Sometimes you want to know what's going on in a field that you're doing work in, but don't have much time to keep up with it. Wouldn't it be great to have your own 'situation room' to drop into for a few minutes at irregular intervals? Fortunately, it's quite easy to create a constantly-updated page to monitor any subject that you're interested in.

For example, I like to have a general idea of what is happening in environmental history. Usually this information comes to me by e-mail (e.g., the H-Environment mailing list), in my subscription to the journal Environmental History, by browsing for books and reading book reviews, by talking to colleagues, and so on. When things get busy, I find that I skip or delete e-mail messages and put journals on the shelf unread. It would be better for me to have one 'place' where the information accumulated without my intervention. Here's how to set that up.

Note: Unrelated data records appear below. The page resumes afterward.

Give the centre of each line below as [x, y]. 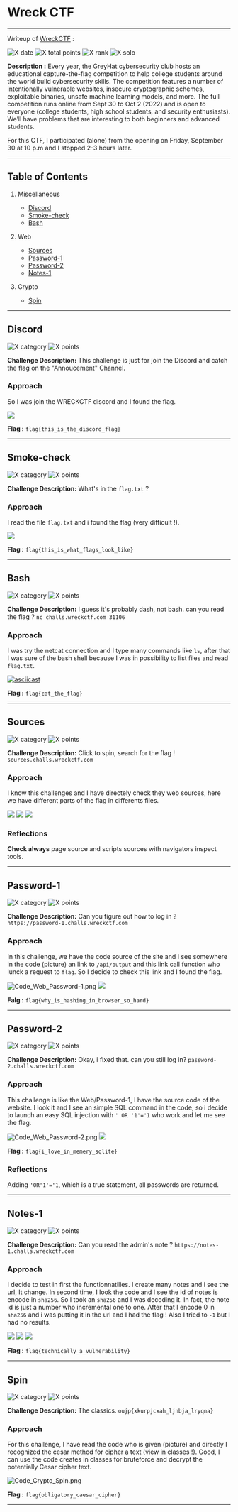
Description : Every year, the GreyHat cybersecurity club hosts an [104, 66]
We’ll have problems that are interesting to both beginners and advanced [113, 119]
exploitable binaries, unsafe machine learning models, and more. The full [113, 96]
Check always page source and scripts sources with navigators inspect [112, 849]
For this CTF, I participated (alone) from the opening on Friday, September [115, 140]
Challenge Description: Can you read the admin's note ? [90, 1244]
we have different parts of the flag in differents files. [83, 801]
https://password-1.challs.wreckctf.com [68, 924]
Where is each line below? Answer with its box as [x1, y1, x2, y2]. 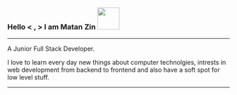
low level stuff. [7, 73, 49, 82]
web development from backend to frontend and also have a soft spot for [7, 65, 220, 74]
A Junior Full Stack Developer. [7, 44, 95, 53]
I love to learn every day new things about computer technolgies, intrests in [7, 58, 226, 67]
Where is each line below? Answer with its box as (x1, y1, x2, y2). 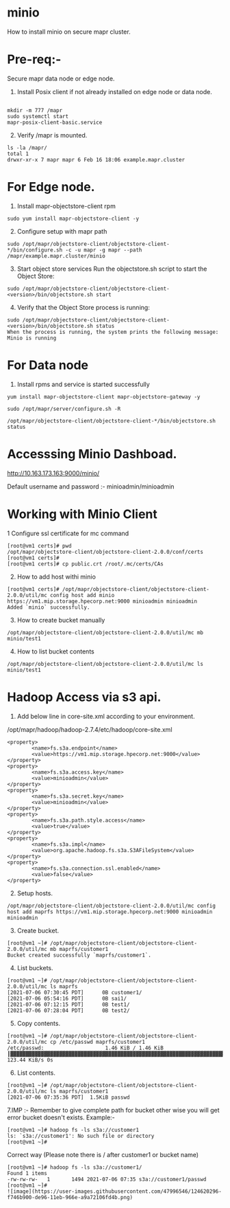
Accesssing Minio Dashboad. (7, 446, 177, 462)
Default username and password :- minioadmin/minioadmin (7, 482, 175, 491)
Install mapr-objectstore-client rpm (16, 201, 116, 210)
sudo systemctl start (7, 113, 69, 120)
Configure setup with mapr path (16, 227, 107, 235)
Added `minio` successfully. (7, 603, 90, 611)
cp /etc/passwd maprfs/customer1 (50, 1038, 146, 1045)
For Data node (7, 357, 89, 372)
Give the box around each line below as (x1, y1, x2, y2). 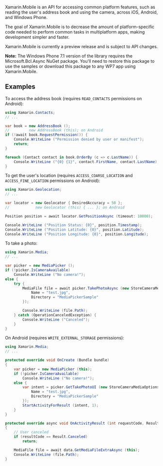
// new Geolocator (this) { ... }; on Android (5, 205, 125, 210)
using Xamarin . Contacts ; (5, 110, 55, 115)
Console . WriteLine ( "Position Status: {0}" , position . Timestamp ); (5, 222, 142, 228)
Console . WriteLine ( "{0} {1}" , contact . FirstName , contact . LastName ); (14, 159, 160, 164)
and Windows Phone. (5, 15, 48, 20)
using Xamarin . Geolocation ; (5, 187, 62, 192)
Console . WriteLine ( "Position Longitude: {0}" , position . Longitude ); (5, 232, 149, 236)
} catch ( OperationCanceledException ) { (14, 312, 97, 318)
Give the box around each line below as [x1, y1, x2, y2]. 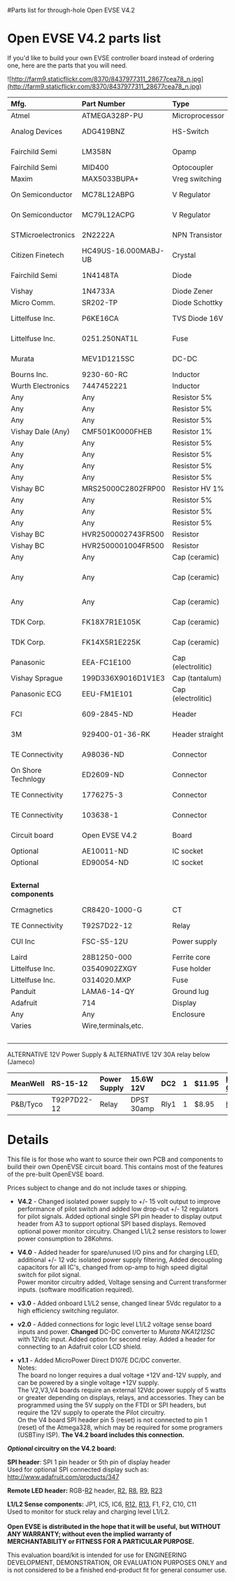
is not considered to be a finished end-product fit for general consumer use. [7, 1566, 227, 1574]
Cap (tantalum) [172, 673, 222, 683]
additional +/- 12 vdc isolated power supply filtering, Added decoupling [17, 1255, 222, 1264]
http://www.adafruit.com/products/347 [7, 1472, 120, 1481]
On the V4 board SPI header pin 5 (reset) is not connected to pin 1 [17, 1415, 208, 1424]
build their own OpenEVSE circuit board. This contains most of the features [7, 1162, 224, 1171]
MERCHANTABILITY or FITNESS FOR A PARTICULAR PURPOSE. [7, 1537, 194, 1545]
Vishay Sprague [10, 673, 63, 683]
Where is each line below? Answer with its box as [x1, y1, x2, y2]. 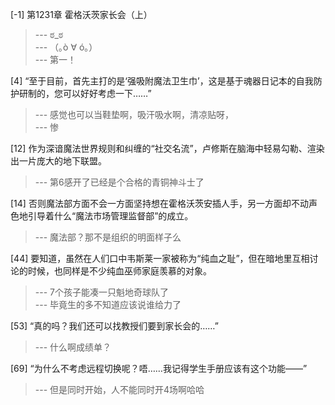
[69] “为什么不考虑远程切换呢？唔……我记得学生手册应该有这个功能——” [10, 363, 308, 374]
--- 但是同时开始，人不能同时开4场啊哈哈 [34, 384, 205, 395]
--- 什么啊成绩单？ [34, 341, 112, 353]
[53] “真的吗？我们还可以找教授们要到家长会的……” [10, 320, 219, 332]
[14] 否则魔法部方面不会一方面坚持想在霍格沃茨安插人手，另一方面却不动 [10, 198, 309, 209]
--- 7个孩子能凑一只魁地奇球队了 [34, 286, 169, 298]
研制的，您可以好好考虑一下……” [18, 88, 152, 99]
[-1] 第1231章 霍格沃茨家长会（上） [10, 9, 153, 20]
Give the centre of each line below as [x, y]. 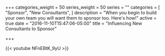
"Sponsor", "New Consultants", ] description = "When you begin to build [81, 13]
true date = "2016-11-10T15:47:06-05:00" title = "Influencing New [74, 23]
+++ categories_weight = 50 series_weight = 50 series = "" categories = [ [83, 7]
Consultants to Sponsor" [31, 29]
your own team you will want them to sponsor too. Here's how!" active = [81, 18]
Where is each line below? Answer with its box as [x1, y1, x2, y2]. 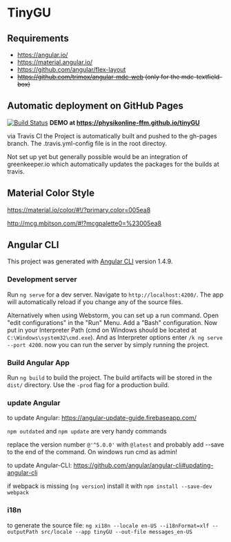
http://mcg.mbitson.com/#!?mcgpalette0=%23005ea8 [7, 219, 162, 227]
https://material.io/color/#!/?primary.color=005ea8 [7, 205, 151, 214]
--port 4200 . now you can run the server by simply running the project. [7, 340, 210, 348]
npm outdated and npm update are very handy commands [7, 427, 167, 436]
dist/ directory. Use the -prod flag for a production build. [7, 381, 170, 389]
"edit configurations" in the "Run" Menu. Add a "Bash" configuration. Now [7, 318, 218, 326]
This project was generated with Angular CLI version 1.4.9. [7, 257, 173, 265]
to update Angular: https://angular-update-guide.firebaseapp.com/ [7, 413, 197, 422]
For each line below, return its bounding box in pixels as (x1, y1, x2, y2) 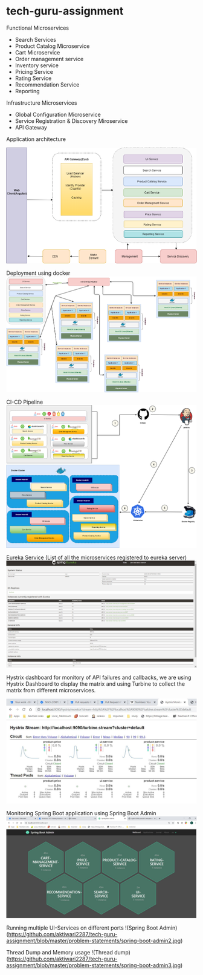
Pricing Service (14, 68, 53, 75)
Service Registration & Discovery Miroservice (14, 117, 128, 125)
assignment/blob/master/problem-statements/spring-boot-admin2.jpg (6, 937, 181, 944)
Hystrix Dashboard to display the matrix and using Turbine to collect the (6, 680, 185, 688)
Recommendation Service (14, 80, 80, 88)
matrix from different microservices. (6, 687, 96, 694)
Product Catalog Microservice (14, 42, 90, 50)
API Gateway (14, 123, 47, 131)
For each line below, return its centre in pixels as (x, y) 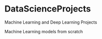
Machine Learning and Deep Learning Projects (51, 22)
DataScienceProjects (48, 9)
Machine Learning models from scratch (44, 31)
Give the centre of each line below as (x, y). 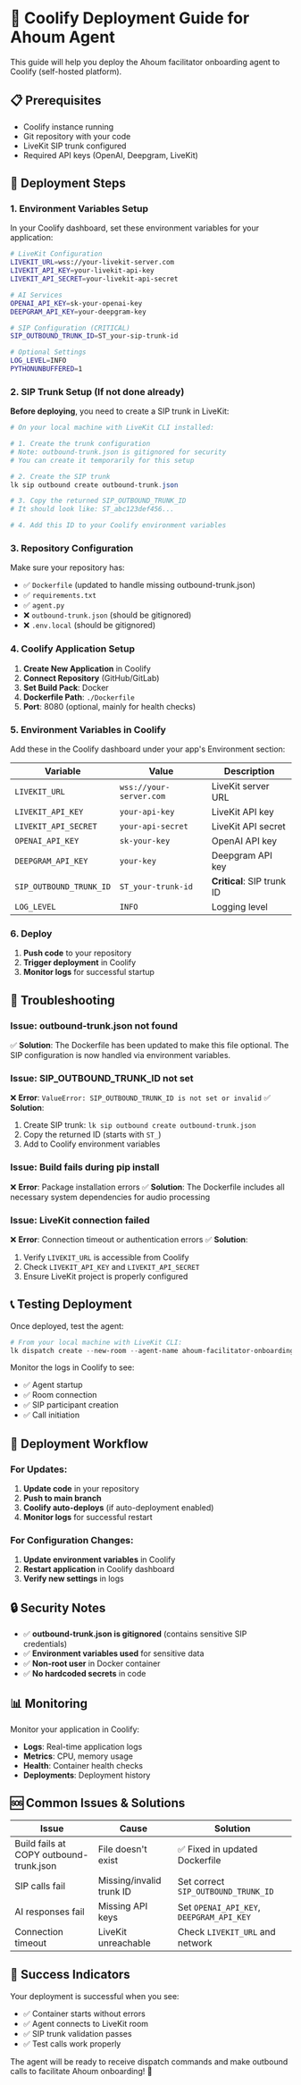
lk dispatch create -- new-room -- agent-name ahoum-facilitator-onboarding (152, 1350)
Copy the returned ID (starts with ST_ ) (92, 1135)
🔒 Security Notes (58, 1608)
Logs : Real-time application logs (83, 1747)
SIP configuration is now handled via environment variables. (121, 1055)
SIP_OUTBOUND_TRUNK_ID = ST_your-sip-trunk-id (94, 336)
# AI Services (37, 295)
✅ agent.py (44, 605)
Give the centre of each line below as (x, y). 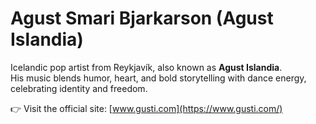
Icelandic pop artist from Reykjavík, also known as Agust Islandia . (146, 67)
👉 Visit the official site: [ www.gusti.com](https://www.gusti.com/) (146, 108)
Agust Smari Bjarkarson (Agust (142, 18)
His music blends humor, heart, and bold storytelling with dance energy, (158, 78)
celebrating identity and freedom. (79, 88)
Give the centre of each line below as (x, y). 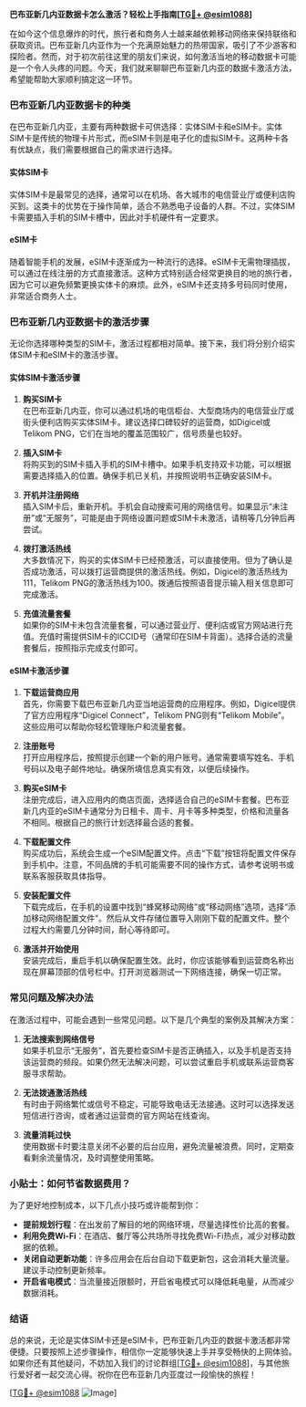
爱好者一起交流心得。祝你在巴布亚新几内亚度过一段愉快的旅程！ (137, 1375)
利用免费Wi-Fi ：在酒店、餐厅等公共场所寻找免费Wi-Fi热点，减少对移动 (155, 1236)
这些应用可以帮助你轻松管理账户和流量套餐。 (107, 727)
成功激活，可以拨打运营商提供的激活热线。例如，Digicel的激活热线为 (159, 572)
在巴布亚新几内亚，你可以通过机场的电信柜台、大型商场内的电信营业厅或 (158, 411)
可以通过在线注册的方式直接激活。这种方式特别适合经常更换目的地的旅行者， (153, 273)
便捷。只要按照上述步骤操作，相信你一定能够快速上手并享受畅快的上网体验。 (153, 1352)
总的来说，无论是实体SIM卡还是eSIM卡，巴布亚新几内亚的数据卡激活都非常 (150, 1340)
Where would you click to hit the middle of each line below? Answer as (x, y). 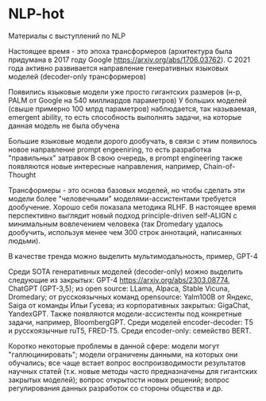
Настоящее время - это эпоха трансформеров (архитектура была (120, 51)
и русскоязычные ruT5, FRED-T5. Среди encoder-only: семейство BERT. (130, 330)
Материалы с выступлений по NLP (67, 36)
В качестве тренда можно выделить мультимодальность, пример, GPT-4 (133, 256)
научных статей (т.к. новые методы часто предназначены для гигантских (133, 371)
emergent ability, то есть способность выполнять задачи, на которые (125, 117)
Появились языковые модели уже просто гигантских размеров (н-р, (125, 91)
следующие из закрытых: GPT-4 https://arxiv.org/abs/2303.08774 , (119, 280)
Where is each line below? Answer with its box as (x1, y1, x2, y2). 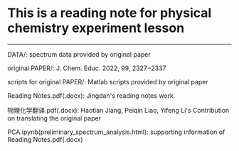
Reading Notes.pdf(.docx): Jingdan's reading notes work (7, 91, 174, 100)
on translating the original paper (7, 113, 102, 122)
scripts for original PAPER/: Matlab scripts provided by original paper (7, 77, 208, 86)
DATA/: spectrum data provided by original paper (7, 50, 151, 58)
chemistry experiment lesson (7, 20, 185, 36)
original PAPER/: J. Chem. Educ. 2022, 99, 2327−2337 (7, 64, 166, 72)
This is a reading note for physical (7, 5, 212, 21)
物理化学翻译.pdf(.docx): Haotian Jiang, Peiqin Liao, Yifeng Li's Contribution (7, 106, 230, 114)
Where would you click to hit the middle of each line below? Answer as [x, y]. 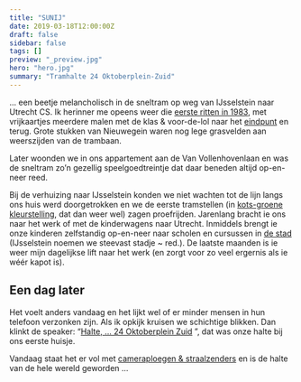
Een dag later [47, 290]
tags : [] [26, 51]
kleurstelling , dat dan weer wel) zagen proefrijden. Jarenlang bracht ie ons [148, 214]
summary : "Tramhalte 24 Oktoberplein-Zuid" [92, 77]
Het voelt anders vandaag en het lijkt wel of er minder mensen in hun [137, 312]
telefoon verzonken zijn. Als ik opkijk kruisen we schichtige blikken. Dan [143, 321]
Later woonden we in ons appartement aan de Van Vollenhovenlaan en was [149, 158]
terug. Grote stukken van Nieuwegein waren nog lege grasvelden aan [138, 131]
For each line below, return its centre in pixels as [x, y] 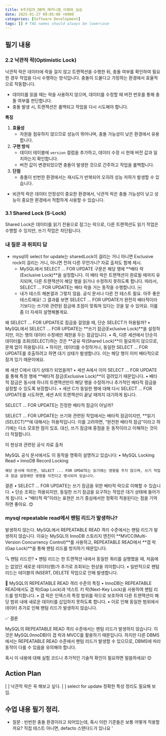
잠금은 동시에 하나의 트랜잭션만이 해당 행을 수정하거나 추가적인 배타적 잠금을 [83, 382]
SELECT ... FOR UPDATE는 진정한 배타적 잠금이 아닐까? [59, 405]
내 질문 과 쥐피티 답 [26, 245]
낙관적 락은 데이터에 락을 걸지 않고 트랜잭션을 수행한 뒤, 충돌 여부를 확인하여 [78, 72]
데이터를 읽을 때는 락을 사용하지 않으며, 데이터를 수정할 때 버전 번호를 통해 [83, 94]
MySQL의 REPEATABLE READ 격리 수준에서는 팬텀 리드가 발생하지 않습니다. [79, 629]
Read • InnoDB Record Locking [37, 461]
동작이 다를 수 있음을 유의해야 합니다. [41, 647]
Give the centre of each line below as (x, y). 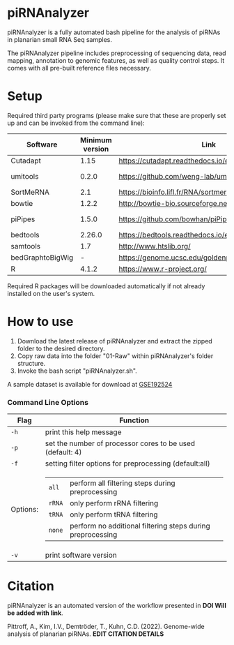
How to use (40, 322)
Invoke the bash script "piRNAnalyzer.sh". (77, 371)
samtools (26, 246)
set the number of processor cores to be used (120, 443)
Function (134, 420)
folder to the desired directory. (61, 348)
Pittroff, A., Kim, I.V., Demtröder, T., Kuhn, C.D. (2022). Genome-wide (106, 627)
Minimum (96, 140)
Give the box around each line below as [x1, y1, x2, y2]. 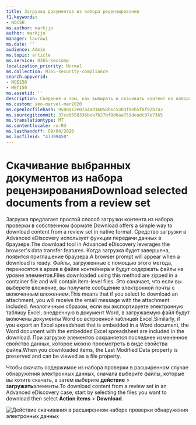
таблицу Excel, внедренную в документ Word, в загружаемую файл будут [6, 309, 190, 316]
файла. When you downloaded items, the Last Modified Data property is [6, 346, 178, 353]
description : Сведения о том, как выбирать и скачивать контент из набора [6, 95, 192, 101]
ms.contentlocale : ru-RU [6, 123, 66, 129]
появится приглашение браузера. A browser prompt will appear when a [6, 253, 180, 260]
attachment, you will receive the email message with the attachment [6, 296, 170, 303]
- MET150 [6, 85, 27, 91]
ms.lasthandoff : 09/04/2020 [6, 128, 75, 135]
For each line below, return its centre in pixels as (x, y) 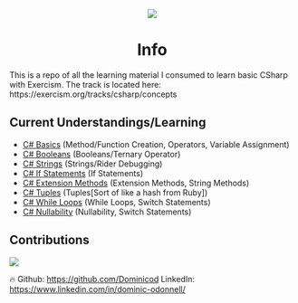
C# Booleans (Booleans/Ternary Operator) (101, 154)
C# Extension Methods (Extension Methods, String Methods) (136, 183)
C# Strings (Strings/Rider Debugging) (92, 164)
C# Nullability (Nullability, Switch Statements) (107, 212)
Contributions (49, 240)
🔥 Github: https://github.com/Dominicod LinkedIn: (102, 279)
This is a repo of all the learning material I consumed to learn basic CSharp (149, 75)
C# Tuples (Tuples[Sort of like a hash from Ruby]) (115, 192)
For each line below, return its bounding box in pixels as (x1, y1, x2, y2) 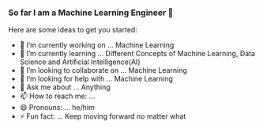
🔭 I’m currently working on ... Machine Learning (19, 40, 175, 50)
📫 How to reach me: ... (19, 91, 96, 101)
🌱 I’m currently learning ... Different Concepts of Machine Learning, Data (19, 49, 255, 59)
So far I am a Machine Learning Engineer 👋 (8, 7, 174, 18)
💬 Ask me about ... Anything (19, 82, 111, 92)
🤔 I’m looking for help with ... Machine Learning (19, 74, 174, 84)
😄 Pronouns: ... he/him (19, 103, 95, 112)
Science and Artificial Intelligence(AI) (19, 57, 141, 66)
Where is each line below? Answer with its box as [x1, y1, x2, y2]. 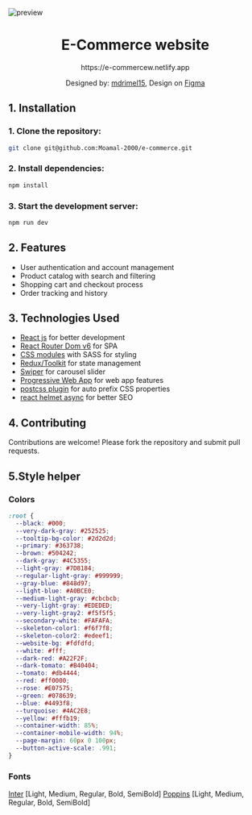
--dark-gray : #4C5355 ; [15, 557, 92, 565]
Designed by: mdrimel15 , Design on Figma [65, 77, 205, 88]
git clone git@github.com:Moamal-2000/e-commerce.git [8, 143, 193, 152]
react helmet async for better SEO [19, 393, 134, 402]
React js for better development [19, 333, 126, 343]
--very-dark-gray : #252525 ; [15, 526, 110, 535]
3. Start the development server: [8, 200, 138, 211]
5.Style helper [8, 469, 81, 483]
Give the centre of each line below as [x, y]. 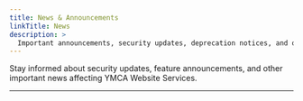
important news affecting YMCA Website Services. [103, 78]
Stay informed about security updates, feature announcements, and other [146, 69]
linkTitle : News [40, 26]
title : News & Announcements [64, 18]
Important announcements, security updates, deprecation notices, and [153, 43]
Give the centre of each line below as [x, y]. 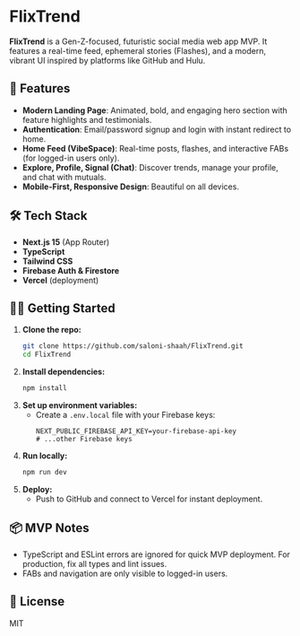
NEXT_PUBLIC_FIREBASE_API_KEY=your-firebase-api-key [136, 431]
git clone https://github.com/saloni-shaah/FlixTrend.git [133, 346]
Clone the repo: [52, 330]
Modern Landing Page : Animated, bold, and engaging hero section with [155, 110]
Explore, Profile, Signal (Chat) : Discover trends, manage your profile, [150, 167]
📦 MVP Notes [49, 528]
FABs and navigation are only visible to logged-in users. [125, 573]
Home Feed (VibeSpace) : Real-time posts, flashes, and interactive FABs [155, 148]
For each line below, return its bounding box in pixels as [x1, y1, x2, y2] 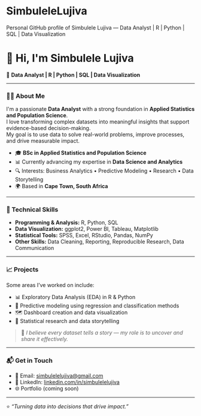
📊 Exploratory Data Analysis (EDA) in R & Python [14, 293, 136, 300]
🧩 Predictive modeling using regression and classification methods [14, 302, 179, 309]
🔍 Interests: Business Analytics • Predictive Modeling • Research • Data [14, 167, 194, 174]
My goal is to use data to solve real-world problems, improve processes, [6, 131, 185, 138]
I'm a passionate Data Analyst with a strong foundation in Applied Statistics [6, 105, 195, 113]
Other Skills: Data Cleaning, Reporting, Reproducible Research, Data [14, 238, 184, 245]
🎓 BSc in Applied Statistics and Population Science [14, 149, 147, 156]
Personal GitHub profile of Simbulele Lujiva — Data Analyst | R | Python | [6, 24, 185, 31]
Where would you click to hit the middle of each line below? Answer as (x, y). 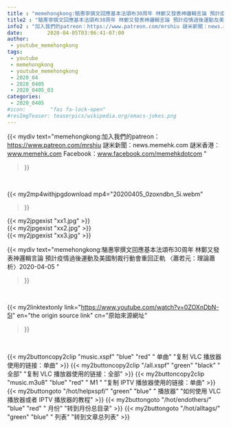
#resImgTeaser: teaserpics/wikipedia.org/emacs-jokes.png (92, 116)
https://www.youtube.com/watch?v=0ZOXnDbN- (150, 307)
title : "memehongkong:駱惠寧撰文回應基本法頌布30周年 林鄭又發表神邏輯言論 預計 (114, 13)
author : (18, 39)
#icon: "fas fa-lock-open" (57, 109)
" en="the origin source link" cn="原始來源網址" (80, 315)
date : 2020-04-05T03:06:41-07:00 (66, 33)
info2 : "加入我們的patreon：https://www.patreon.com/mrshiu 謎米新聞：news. (115, 26)
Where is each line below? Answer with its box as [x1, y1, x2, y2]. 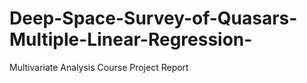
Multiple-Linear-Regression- [9, 28, 253, 51]
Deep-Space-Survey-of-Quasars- [9, 7, 298, 30]
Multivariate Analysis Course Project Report [9, 61, 189, 73]

First of all, create a (free) account at Netvibes. This service allows you to put together a collection of feeds and other useful modules. It's kind of like a cross between a customizable newspaper and a computer desktop, but one that you can access wherever you can log in to the internet. When you create your account, it will give you a sample page with lots of stuff already on it. You can clear it off by deleting those modules and then start adding new modules.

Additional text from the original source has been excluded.